Die Nacht sank auf der Alpen Joch,
Da zog durchs Dorf ein Jüngling noch;
Der trug ein Banner in der Hand,
Auf dem der fremde Wahlspruch stand:
       Excelsior!

Trüb seine Stirn; sein Aug' ein Schwert,
Das blitzend aus der Scheide fährt;
Wie klingend Erz melodisch tief
Der Stimme Ton, mit der er rief:
       Excelsior!

Rings in den stillen Hütten glomm
Der Schein des Herdes, traut und fromm;
Gespenstisch reckten sich im Kreis
Die Gletscher – doch er seufzte leis:
       Excelsior!

Der alte Dörfner sprach: »O laß!
Eng und gefährlich ist der Patz!
Schwarz droht der Sturm, der Gießbach schwoll!«
Als Antwort klang es, tief und voll:
       Excelsior!

Das Mädchen sprach: »Bleib', müder Gast!
In meinen Armen halte Rast!«
Sein blaues Auge strahlte feucht;
Doch wieder sang er, ungebeugt:
       Excelsior!

»Weich' aus der dürren Kiefer Fall!
Flieh' der Lawine zorn'gen Ball!«
Dies war des Landmanns letztes Wort;
Hoch in den Bergen klang es fort:
       Excelsior!

Frühmorgens, als zum Herrn um Kraft
Flehte Sankt Bernhards Brüderschaft,
Da tönte, wie aus tiefer Gruft,
Ein Rufen durch die bange Luft:
       Excelsior!

Und, spürend, unterm Schnee zur Stund'
Fand einen Wandersmann der Hund;
Noch hielt er in der eis'gen Hand
Das Banner, drauf der Wahlspruch stand:
       Excelsior!

Dort, in des Zwielichts kaltem Wehn,
Dort lag er, leblos, aber schön;
Herab vom Himmel, klar und fern,
Fiel eine Stimme, wie ein Stern:
       Excelsior!

Der Regentag

Der Tag ist kalt und trüb und traurig;
Es regnet, und der Wind weht schaurig;
Noch hält sich die Reb' an der Mauer mit Not,
Doch am Boden schon liegen die Blätter tot.
Und der Tag ist trüb und traurig.
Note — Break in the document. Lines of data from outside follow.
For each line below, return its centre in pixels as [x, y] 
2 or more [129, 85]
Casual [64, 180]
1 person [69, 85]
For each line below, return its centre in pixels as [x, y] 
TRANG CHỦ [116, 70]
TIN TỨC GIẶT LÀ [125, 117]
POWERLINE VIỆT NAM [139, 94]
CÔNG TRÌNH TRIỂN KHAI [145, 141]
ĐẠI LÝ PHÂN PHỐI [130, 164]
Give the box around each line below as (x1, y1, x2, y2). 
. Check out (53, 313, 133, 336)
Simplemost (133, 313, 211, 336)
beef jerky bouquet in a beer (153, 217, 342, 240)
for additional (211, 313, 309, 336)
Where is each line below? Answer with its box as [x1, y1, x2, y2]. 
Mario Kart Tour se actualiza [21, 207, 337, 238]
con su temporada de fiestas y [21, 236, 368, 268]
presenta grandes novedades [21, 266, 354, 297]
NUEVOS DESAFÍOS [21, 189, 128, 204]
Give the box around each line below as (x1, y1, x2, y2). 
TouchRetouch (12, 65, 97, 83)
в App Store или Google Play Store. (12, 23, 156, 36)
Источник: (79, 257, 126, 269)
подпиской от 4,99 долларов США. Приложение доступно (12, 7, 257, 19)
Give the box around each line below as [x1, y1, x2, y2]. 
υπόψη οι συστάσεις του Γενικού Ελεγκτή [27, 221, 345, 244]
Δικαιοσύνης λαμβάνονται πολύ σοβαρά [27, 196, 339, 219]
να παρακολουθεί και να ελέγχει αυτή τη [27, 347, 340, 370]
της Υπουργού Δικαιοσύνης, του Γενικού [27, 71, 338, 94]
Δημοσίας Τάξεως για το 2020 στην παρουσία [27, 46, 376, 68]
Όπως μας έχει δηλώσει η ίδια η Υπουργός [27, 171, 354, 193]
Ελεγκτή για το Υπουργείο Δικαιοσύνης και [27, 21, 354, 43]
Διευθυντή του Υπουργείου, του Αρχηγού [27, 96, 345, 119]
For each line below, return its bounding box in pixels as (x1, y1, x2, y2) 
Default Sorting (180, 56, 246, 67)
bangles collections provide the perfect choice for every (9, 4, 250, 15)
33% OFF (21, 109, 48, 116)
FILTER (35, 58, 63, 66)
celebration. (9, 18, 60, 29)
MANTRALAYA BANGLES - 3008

Mein Leben ist kalt und trüb und traurig;
Es regnet, und der Wind weht schaurig;
Noch hält sich mein Geist an der Zeit, die geflohn,
Doch die Träume der Jugend, dicht fallen sie schon,
          Und die Tage sind trüb und traurig.

Sei still mein Herz und laß dein Kümmern;
Durch Wolken sieh' die Sonne schimmern;
Nicht du allein kennst der Erde Qual,
Durch jedes Leben braust Sturm einmal:
          Mancher Tag muß trüb sein und traurig!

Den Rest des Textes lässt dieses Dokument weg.